Just then, a cart goes flying by, laden with a couple of goblins and driven by a red-cloaked figure. Seeing the fight as too perilous to leave, most of the players stay to dispatch the troll, but Josh leaps on a nearby horse and gives pursuit.
Garik and Geoff had mounted the highest part of the church, and are battling the troll. But when Garik find himself unable to get a clean shot in, he makes a daring move, vaults from the railing on the high tower, around Geoff and slams his new axe into the Troll’s chest, sending it flying backwards and off the rooftop, as Garik lands on the ledge below. Geoff, seeking to finish the job, himself uses his daring move to leap from the building onto the Troll, but fails terribly, cracking his head on the ledge at Garrick’s feet, flipping through the air, and landing in the mud.

As Geoff rises groggily to his feet, the battle continues, with the Troll falling, rising and falling, until at last a local magic shop keeper arrives with a radiant-powered weapon, that the players use to finish the troll at last.

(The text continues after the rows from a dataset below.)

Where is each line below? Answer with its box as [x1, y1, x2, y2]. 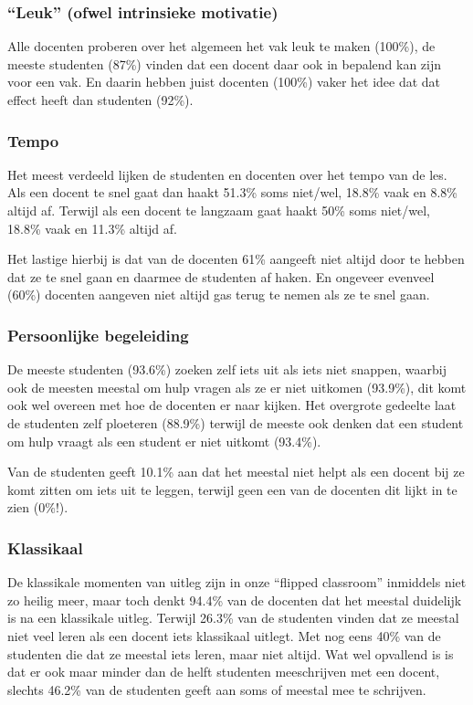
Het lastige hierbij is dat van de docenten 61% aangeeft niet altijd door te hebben [7, 249, 465, 268]
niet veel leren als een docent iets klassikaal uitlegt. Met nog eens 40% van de [7, 626, 441, 645]
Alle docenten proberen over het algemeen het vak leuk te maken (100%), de [7, 37, 436, 56]
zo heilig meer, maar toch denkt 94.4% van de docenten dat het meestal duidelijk [7, 590, 462, 609]
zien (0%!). [7, 498, 68, 517]
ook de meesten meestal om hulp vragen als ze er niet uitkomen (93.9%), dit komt [7, 377, 467, 396]
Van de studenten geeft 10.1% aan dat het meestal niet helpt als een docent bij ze [7, 462, 465, 481]
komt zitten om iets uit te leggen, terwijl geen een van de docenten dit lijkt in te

Josh has been trying to catch the cart, dodging the wreckage thrown by the goblins in the back, eventually pulling abreast with the cart, and trying to blast its wheels with eldritch blasts, missing, dodging, falling behind, and generally riding like he never had before (the rolls where insane here, he must have hit 10 50/50 or worse rolls in row). He spots a glowing sack in the back of the cart, and aims to steal it away, still riding and blasting like crazy. At last, a blast connected, damaging the wheel, and another blew it to smithereens, killing the goblin lackeys in the crash, disintegrating the cart, and sending the sack and troll flying. As the Troll got up in a daze, Josh ran up to the sack, heaved it onto his horse (20 on the str check!), and took off into the night.

Back in town, wealthy merchant and truesteel mine-owner Boris thanked the players for recovering the 2 magic engines that the trolls had stolen. In return, he convinced the guard lieutenant to give the players a strange dagger recovered from another troll killed at the site of the robbery. The party’s obvious capabilities and heroism are also rewarded with a valuable piece of information, a note found on the troll, from someone, discussing a delivery of “rods”. These are almost certainly truesteel rods, the lieutenant muttered to himself, who could provide such a thing, he wondered. There could only be three people, but who would betray the town so? The trolls had struck Boris’s warehouse just as the guards left to investigate the attack at the Red Dragon, was this, as Geoff conjectured, the real purpose of the attack (probably…)?

The battles won, the players found themselves already embroiled in two attacks in which they had no direct role. But they will find themselves increasingly drawn into a plot that threatens the existence of the nation of Cordalia.

I think that the sessions went well, and at least served to log some hours with the system. The first battle in particular was a lot of fun. There were a couple of hitches, from my perspective, though. As fun as it was to make those levels, they didn’t quite work in practice. In both fights, the main enemies ended up backed into alleys where only one player could attack them, which was not as fun, and dulled some of the dynamism of the 4th ed rules. Similarly, the height factor seemed like it would be fun, but ended up being something of a chore in practice.

Part of this was the late night, the everyone’s lack of familiarity with the system, and a very melee-heavy party build, but I think I need to go with more open environments in the future.

I also think now I have a better read on what stuff I need to work out beforehand (some stuff caught me unprepared), and on how to balance encounters.

Its interesting, every RPG has its flow. 2nd ed. Dnd was sort of bad in that outcome felt inevitable after the first couple of rounds. Battlestations had this way of looking really bad for the players, but then working out. 4th ed. Dnd is more like the latter, I think, due to the much more convenient, much stronger healing than we have seen in the past. Healing as a minor action changes everything; when you can heal someone else without losing much attack power, it makes for much more of a back and forth, as opposed to a horserace to 0 hp between you and the monsters.

Still getting the feel for it, but it is a nice system that I think I can work with.